» Work to be completed
Every line with the string "audio" in it belongs in your answer, so copy them all from the data.
---------- Supplied data
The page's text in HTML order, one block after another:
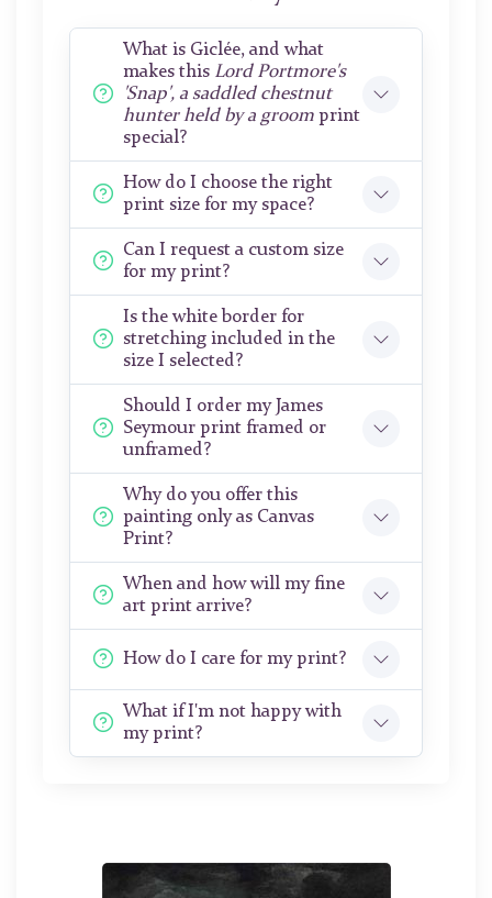
What is Giclée, and what
makes this Lord Portmore's
'Snap', a saddled chestnut
hunter held by a groom print
special?
How do I choose the right
print size for my space?
Can I request a custom size
for my print?
Is the white border for
stretching included in the
size I selected?
Should I order my James
Seymour print framed or
unframed?
Why do you offer this
painting only as Canvas
Print?
When and how will my fine
art print arrive?
How do I care for my print?
What if I'm not happy with
my print?
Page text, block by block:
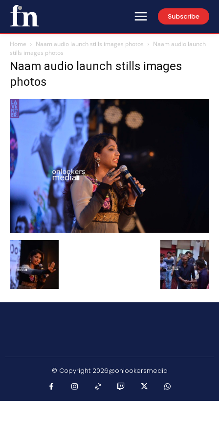
Subscribe
Home Naam audio launch stills images photos
Naam audio launch
stills images photos
Naam audio launch stills images
photos
© Copyright 2026@onlookersmedia
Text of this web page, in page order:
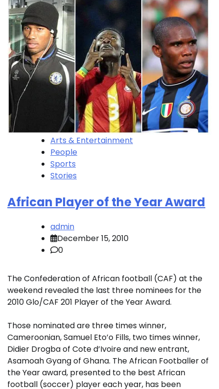
Arts & Entertainment
People
Sports
Stories
African Player of the Year Award
admin
December 15, 2010
0
The Confederation of African football (CAF) at the
weekend revealed the last three nominees for the
2010 Glo/CAF 201 Player of the Year Award.
Those nominated are three times winner,
Cameroonian, Samuel Eto’o Fills, two times winner,
Didier Drogba of Cote d’Ivoire and new entrant,
Asamoah Gyang of Ghana. The African Footballer of
the Year award, presented to the best African
football (soccer) player each year, has been
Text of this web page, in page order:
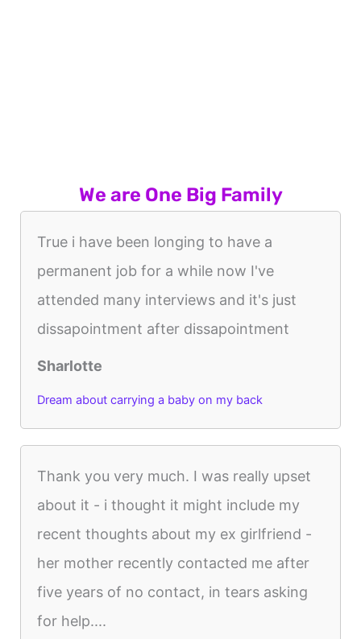
We are One Big Family
True i have been longing to have a
permanent job for a while now I've
attended many interviews and it's just
dissapointment after dissapointment
Sharlotte
Dream about carrying a baby on my back
Thank you very much. I was really upset
about it - i thought it might include my
recent thoughts about my ex girlfriend -
her mother recently contacted me after
five years of no contact, in tears asking
for help....
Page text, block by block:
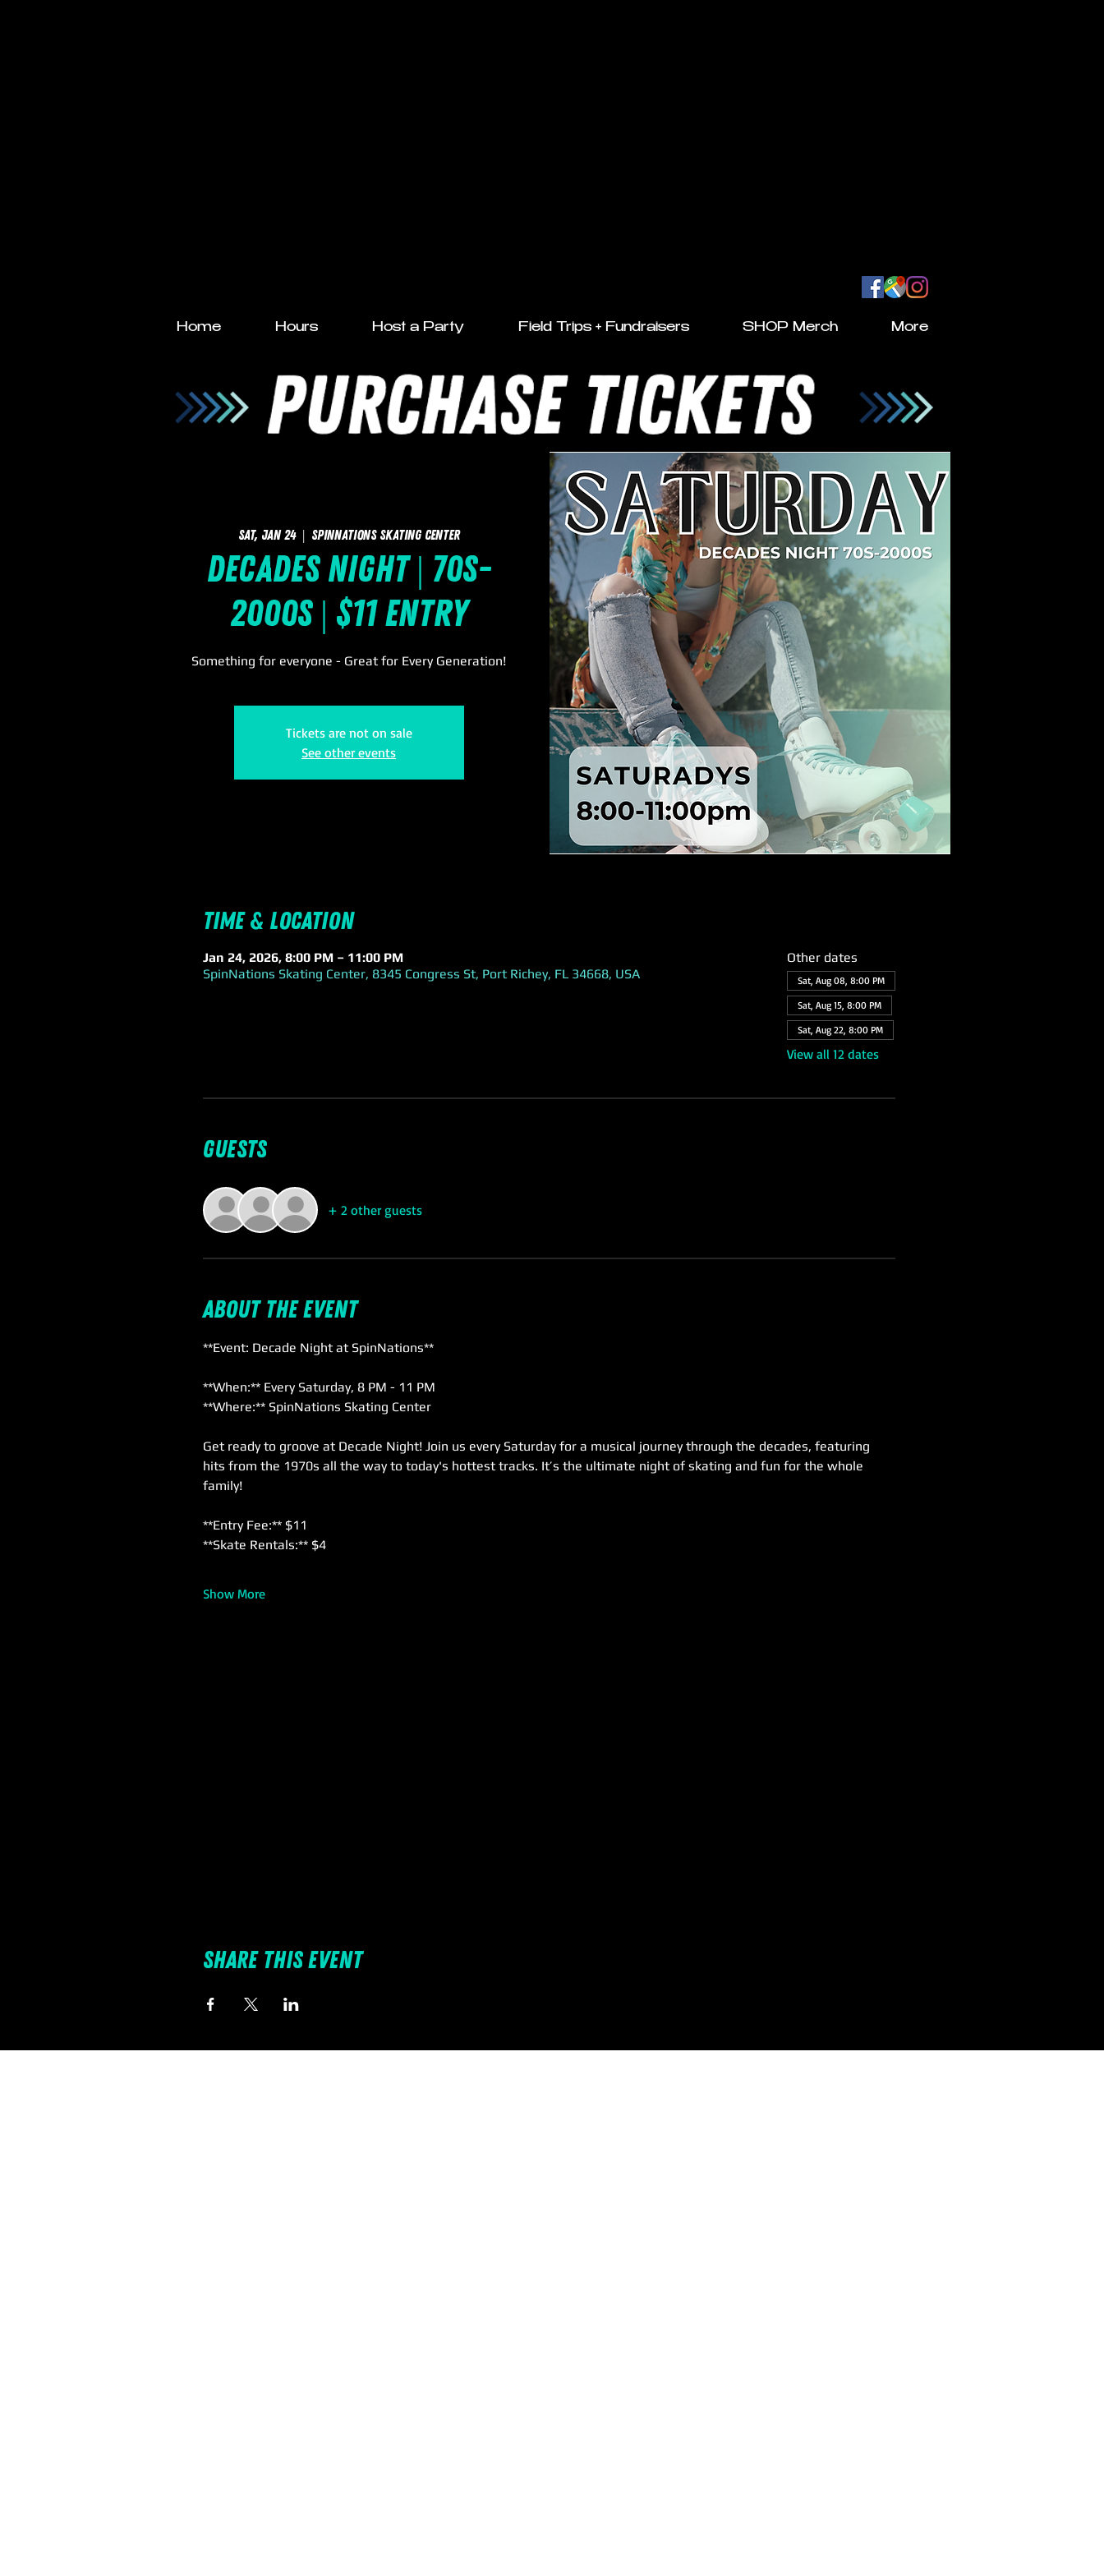
Home Hours Host a Party Field Trips + Fundraisers SHOP Merch More
Sat, Jan 24
  |
SpinNations Skating Center
Decades Night | 70s-
2000s | $11 Entry
Something for everyone - Great for Every Generation!
Tickets are not on sale
See other events
Time & Location
Jan 24, 2026, 8:00 PM – 11:00 PM
SpinNations Skating Center, 8345 Congress St, Port Richey, FL 34668, USA
Other dates
Sat, Aug 08, 8:00 PM
Sat, Aug 15, 8:00 PM
Sat, Aug 22, 8:00 PM
View all 12 dates
Guests
+ 2 other guests
About the event
**Event: Decade Night at SpinNations**
**When:** Every Saturday, 8 PM - 11 PM
**Where:** SpinNations Skating Center
Get ready to groove at Decade Night! Join us every Saturday for a musical journey through the decades, featuring
hits from the 1970s all the way to today's hottest tracks. It’s the ultimate night of skating and fun for the whole
family!
**Entry Fee:** $11
**Skate Rentals:** $4
Show More
Share this event
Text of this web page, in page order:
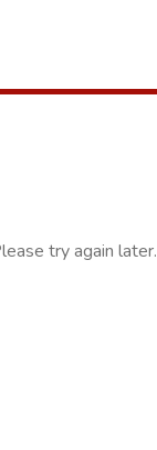
try again later.
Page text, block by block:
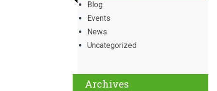
Blog
Events
News
Uncategorized
Archives
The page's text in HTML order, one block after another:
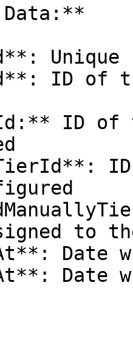
Unique
ID of
ID of
to
Date
Date
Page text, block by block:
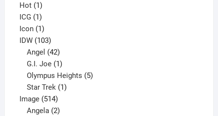
Hot 11
product
ICG 11
product
Icon 11
product
IDW 103103
products
Angel 42
products
G.I. Joe 1
product
Olympus Heights 5
Star Trek 1
Image 514514
products
Angela 2
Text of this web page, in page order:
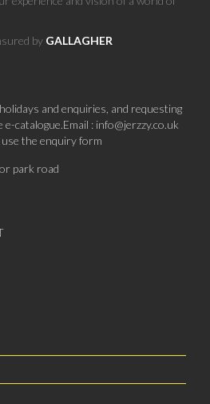
by GALLAGHER
and enquiries, and requesting
catalogue.Email : info@jerzzy.co.uk
the enquiry form
park road
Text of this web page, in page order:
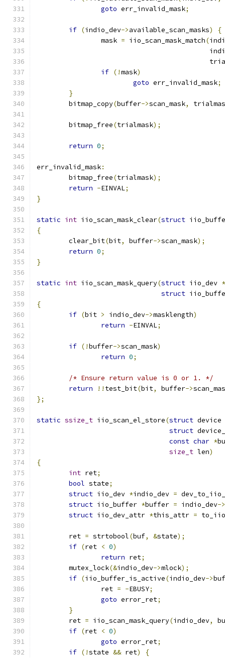
goto err_invalid_mask;
if (indio_dev->available_scan_masks)
{
		mask
= iio_scan_mask_match(
if (!mask)
goto err_invalid_mask;
}
	bitmap_copy
(buffer->scan_mask,
	bitmap_free
(trialmask);
return 0;
err_invalid_mask:
	bitmap_free
(trialmask);
return -EINVAL;
}
static int iio_scan_mask_clear(struct
{
	clear_bit
(bit, buffer->scan_mask);
return 0;
}
static int iio_scan_mask_query(struct iio_dev *
struct
{
if (bit > indio_dev->masklength)
return -EINVAL;
if (!buffer->scan_mask)
return 0;
/* Ensure return value is 0 or 1. */
return
!! test_bit(bit, buffer->
};
static ssize_t iio_scan_el_store(struct device
struct
const char *
size_t len)
{
int ret;
bool state;
struct iio_dev *indio_dev =
struct iio_buffer *buffer = indio_dev->
struct iio_dev_attr *this_attr =
	ret
= strtobool(buf, &state);
if (ret < 0)
return ret;
	mutex_lock
(&indio_dev->mlock);
if (iio_buffer_is_active(indio_dev->
		ret
= -EBUSY;
goto error_ret;
}
	ret
= iio_scan_mask_query(indio_dev,
if (ret < 0)
goto error_ret;
if (!state && ret)
{
--------------------
» Response to this exercise
Home Naam audio launch stills images photos
Naam audio launch
Naam audio launch stills images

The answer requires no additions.